The Founder of Water for Schools, Australia
Keynote: Empowering Schools for Waste Free Safe Hydration during Climate Change: Water for Schools : A Practical Model
Time : 10:30 AM
Elizabeth Beaumont, a retired transplant nurse and wildlife advocate, is the Founder of Water for Schools. In 2015 she received a High Commendation from the Premier of Queensland for successfully campaigning an academic institution to ban the sale of water housed in polyethylene terephthalate. To date more than 80,000 bottles have been removed from circulation in favour of filtered water refill stations. Elizabeth has endorsed a children’s Book regarding the marine pollution. She actively volunteers for Surfrider Foundation, Clean Up Australia Day and has appeared on radio within her community and internationally to raise awareness about plastic pollution.
Empowering Schools for Waste Free Safe Hydration during Climate Change:
Water for Schools : A Practical Model
School Children in Australia face a very hot future. Temperatures are increasing and so does the incidents of hospital admissions and increased heat stress deaths.
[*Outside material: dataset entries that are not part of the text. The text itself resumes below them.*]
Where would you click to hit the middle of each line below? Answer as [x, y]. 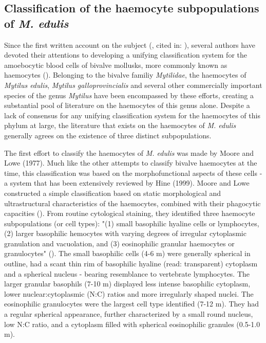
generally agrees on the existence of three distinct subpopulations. [108, 135]
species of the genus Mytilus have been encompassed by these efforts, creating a [129, 95]
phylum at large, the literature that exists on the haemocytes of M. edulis [120, 125]
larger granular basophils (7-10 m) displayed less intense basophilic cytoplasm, [127, 284]
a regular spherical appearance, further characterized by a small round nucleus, [129, 314]
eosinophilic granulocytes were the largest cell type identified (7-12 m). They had [132, 304]
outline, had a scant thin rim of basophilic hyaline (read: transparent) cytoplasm [131, 264]
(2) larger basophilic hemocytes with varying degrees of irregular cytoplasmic [125, 233]
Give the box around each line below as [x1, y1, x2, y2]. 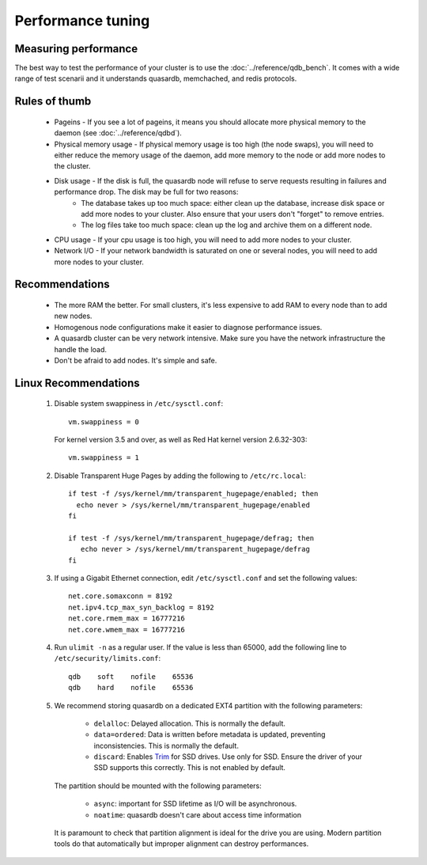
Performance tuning [14, 12, 150, 29]
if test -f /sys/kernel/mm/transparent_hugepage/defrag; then [68, 533, 315, 542]
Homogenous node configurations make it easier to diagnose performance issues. [54, 322, 323, 332]
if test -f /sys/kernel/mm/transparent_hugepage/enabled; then [68, 489, 319, 499]
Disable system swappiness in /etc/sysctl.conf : [54, 399, 224, 408]
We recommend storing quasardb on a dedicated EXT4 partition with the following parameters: [54, 700, 363, 710]
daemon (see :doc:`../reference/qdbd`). [54, 128, 182, 138]
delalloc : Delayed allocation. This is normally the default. [93, 719, 286, 728]
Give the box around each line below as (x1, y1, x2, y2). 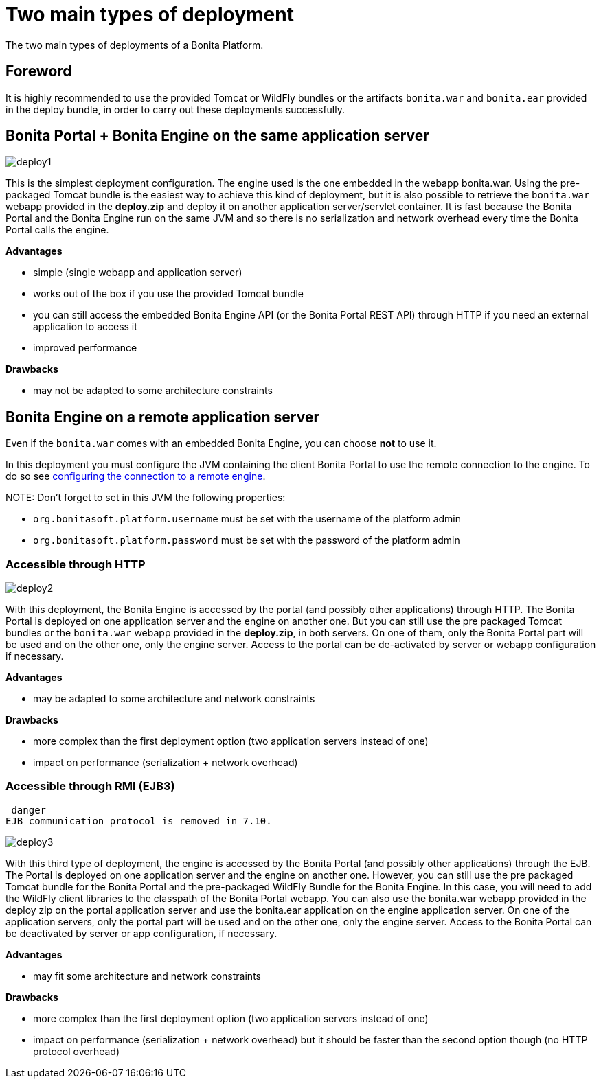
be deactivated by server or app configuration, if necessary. (5, 927, 277, 939)
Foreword (5, 62, 72, 80)
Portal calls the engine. (5, 224, 109, 236)
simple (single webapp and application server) (33, 266, 242, 279)
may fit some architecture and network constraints (33, 969, 261, 982)
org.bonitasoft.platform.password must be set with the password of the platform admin (33, 534, 460, 546)
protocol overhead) (33, 1045, 120, 1057)
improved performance (33, 342, 137, 354)
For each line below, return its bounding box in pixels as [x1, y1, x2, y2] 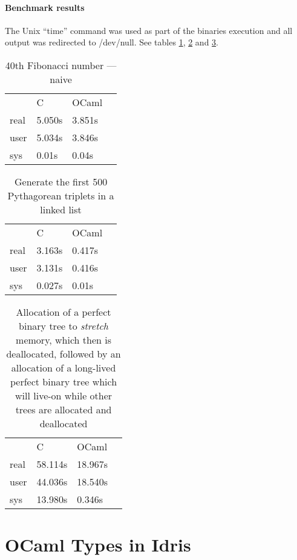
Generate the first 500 [14, 174, 108, 188]
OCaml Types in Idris [5, 532, 191, 557]
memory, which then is [16, 332, 111, 347]
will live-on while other [15, 388, 113, 402]
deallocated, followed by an [6, 346, 121, 361]
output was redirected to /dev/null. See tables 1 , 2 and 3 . [5, 36, 218, 48]
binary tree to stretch [19, 318, 108, 333]
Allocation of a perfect [16, 304, 111, 319]
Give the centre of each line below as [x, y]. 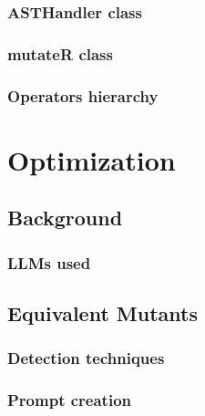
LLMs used [49, 262]
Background [65, 218]
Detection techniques [86, 358]
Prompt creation [69, 400]
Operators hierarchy [83, 95]
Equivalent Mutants [102, 312]
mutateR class [60, 53]
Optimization [92, 159]
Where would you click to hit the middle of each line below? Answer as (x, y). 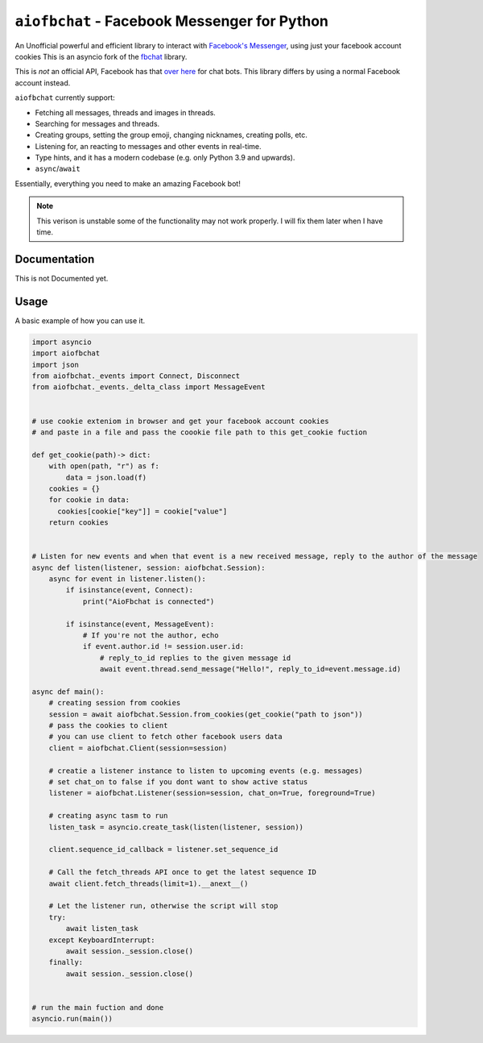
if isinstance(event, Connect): (129, 590)
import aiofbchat (66, 353)
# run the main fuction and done (98, 1007)
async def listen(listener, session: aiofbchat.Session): (149, 567)
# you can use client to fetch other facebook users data (165, 737)
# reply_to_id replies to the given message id (195, 658)
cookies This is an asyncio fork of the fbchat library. (101, 56)
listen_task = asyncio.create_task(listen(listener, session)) (176, 827)
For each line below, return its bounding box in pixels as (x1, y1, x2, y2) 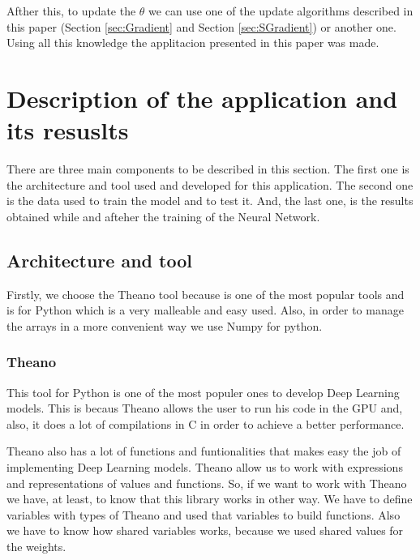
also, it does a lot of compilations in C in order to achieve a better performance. (6, 415, 405, 432)
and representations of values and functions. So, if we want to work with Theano (6, 474, 407, 491)
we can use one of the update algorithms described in (148, 2, 414, 19)
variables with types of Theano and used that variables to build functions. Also (6, 506, 401, 523)
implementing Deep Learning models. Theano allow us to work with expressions (6, 459, 403, 476)
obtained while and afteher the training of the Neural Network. (6, 207, 320, 224)
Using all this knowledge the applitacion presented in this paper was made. (6, 34, 379, 51)
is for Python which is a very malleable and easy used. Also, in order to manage (6, 301, 404, 318)
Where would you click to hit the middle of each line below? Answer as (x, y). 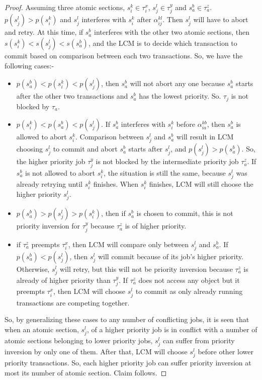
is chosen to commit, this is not (185, 213)
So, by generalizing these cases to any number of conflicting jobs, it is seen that (127, 319)
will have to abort (221, 19)
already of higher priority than (63, 280)
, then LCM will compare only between (128, 244)
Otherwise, (33, 269)
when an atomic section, (42, 329)
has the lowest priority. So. (180, 96)
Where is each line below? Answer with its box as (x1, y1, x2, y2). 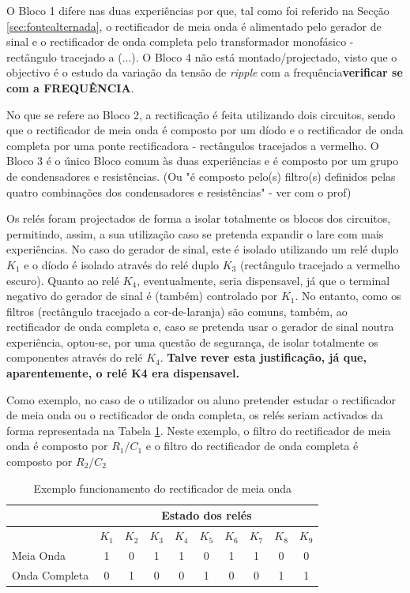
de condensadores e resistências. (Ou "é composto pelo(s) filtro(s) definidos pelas (6, 167, 396, 184)
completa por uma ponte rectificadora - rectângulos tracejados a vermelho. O (6, 137, 379, 153)
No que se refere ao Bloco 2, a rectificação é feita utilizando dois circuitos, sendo (6, 106, 396, 122)
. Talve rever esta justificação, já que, (160, 349, 367, 366)
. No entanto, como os (295, 287, 401, 304)
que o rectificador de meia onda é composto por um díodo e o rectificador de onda (6, 122, 404, 138)
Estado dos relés (161, 507, 252, 524)
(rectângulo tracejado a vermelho (239, 256, 400, 272)
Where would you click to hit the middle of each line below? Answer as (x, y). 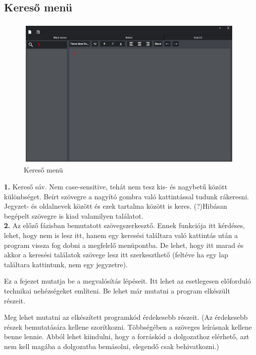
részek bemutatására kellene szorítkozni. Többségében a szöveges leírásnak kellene (128, 326)
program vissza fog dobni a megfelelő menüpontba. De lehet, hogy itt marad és (124, 245)
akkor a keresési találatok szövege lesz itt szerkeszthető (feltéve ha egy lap (116, 255)
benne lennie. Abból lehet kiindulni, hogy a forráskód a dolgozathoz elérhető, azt (127, 336)
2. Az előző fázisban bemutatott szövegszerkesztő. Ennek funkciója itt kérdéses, (125, 225)
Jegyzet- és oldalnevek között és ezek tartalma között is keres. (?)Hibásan (116, 206)
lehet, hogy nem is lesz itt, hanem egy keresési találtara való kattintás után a (121, 235)
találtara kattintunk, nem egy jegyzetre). (66, 264)
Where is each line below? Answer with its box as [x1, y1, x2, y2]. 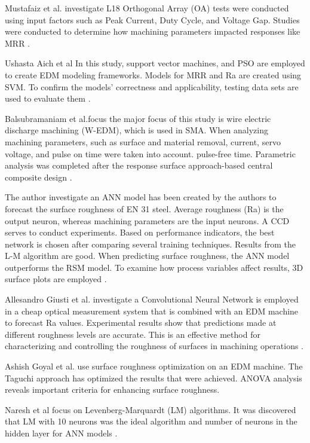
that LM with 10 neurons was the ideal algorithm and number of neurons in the [5, 415, 297, 427]
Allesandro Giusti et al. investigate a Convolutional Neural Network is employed [5, 293, 299, 305]
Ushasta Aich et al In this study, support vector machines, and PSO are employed [5, 57, 305, 69]
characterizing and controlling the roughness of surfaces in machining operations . [5, 340, 303, 352]
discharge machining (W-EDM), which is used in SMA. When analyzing [5, 124, 268, 136]
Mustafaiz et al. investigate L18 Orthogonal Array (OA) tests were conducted [5, 2, 289, 14]
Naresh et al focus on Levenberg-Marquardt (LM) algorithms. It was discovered [5, 403, 296, 415]
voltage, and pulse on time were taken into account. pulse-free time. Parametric [5, 147, 296, 160]
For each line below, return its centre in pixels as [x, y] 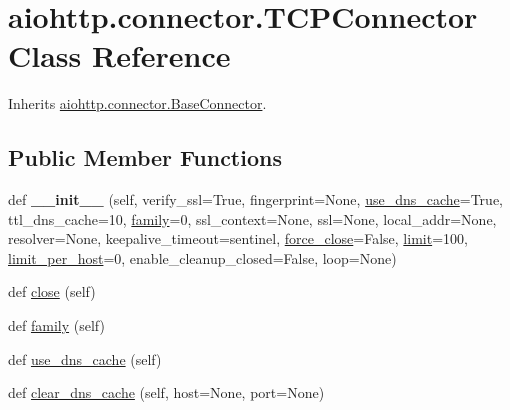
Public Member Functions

“There is strong empirical evidence indicating that climate change poses significant immediate and long term risks to the health of Australians.” Deaths associated with heat stress are now higher than deaths associated with natural disasters. See figure 1
Source: p17,” Towards a national strategy on climate health and wellbeing for Australia discussion paper.”
The current paradigm with children attending schools in Australia is they have access to bubblers. Extreme climatic events pose challenges to each municipality and some schools are responsible for harvesting their own water. Hygiene issues will continue to escalate with up facing spigots prone to microbial growth and exposure to heat. Bottled water is for sale in most schools at an unregulated price and housed in Polyethylene terephthalate (PET) and purchased through the school canteen. This limits the dynamic physiological needs arising in children particularly in heat wave conditions.
Identifying the Problems and Potential Solutions
Water for Schools proposes to introduce a small annual affordable levy to ensure that all school children have access to safe chilled, filtered water via the installation of a system that UV purifies and safe guards water against water borne diseases, example, hepatitis, salmonella, and E coli. “ Climate change is likely to affect several other important causes of gastroenteritis in similar ways as Salmonella. “ p. 24 Bambridge et al 2008. This is via the installation of a water filtration system that connects to the existing water supply of the school.
This increases the power of everyone to meet their dynamic needs for water.
Water for Schools works collaboratively with key stake holders and returns a portion of the levy back to Parents and Citizens associations to offset the loss of income. Water for Schools is consistent with Australian Federal Government policy.